══ Records to process ══

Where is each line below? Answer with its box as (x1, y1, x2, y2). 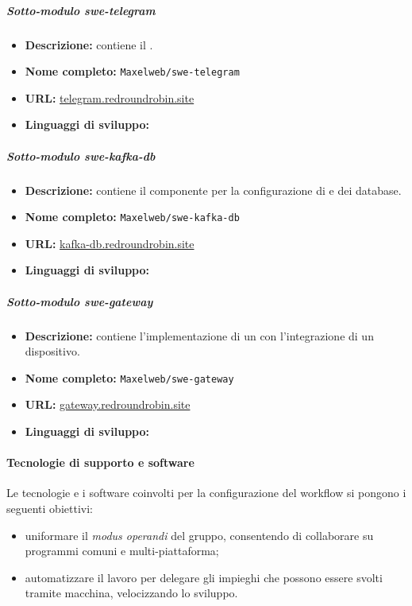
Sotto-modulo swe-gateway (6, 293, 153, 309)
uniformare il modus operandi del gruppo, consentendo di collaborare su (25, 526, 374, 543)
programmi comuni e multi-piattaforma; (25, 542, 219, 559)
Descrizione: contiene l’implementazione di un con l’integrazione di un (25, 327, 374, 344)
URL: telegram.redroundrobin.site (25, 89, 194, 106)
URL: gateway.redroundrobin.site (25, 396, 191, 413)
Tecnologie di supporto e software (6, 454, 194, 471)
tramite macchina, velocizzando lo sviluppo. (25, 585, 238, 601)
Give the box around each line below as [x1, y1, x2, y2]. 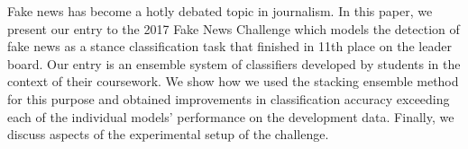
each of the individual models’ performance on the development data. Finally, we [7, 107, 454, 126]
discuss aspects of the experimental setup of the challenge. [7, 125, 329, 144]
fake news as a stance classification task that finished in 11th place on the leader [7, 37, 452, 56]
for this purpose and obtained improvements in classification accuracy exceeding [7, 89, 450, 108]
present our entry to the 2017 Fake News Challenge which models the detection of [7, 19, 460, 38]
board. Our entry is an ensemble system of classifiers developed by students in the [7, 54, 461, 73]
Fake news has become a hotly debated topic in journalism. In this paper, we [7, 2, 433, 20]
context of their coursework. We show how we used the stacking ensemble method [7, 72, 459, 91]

═══
══ Records to process ══

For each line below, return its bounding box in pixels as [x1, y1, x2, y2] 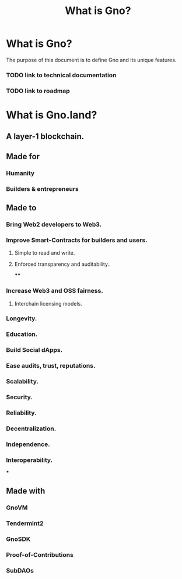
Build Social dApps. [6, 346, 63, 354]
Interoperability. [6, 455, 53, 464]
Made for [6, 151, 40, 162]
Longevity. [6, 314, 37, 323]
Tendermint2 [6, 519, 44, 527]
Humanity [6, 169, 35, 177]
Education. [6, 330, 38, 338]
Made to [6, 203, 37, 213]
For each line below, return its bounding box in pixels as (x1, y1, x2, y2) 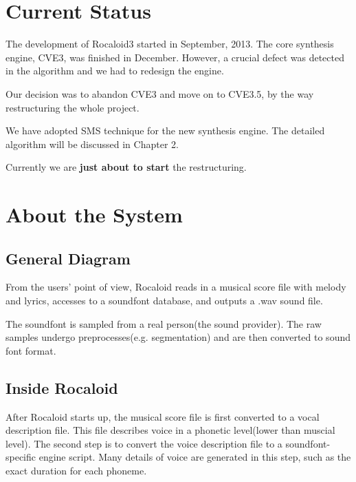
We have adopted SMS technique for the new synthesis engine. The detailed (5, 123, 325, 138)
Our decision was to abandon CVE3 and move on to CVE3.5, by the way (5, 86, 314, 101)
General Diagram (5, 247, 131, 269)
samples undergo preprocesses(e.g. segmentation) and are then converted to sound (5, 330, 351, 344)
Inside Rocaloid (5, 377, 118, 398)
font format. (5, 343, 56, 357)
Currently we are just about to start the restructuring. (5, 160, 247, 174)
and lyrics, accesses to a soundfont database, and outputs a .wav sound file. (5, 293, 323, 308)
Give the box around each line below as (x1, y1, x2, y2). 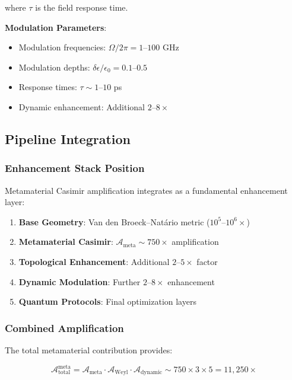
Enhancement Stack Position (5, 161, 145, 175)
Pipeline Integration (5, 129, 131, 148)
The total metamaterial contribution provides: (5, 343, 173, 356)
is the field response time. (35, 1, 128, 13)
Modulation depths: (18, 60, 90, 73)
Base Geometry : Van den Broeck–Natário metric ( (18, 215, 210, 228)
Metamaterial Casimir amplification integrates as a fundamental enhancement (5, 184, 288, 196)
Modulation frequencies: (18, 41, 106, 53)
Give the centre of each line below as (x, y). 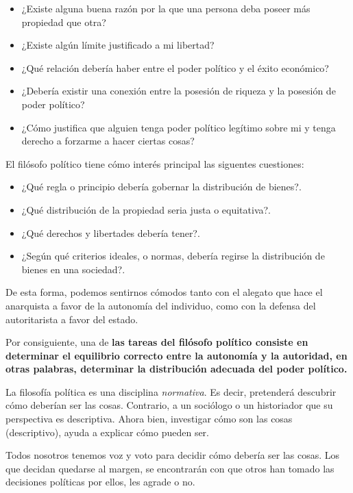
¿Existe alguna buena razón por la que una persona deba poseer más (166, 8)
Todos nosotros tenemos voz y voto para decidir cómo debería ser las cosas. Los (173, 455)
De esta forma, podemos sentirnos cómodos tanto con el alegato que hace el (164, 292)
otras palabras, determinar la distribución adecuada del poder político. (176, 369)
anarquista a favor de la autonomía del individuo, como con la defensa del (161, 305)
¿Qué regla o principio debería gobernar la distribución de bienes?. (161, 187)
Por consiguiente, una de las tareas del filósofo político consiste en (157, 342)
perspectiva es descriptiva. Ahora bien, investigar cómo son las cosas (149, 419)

═══

Task description ▸
Scan the data for the string "Modulation" and copy each line in which it occurs.

Task output ▸
Modulation depths: (18, 60, 90, 73)
Modulation frequencies: (18, 41, 106, 53)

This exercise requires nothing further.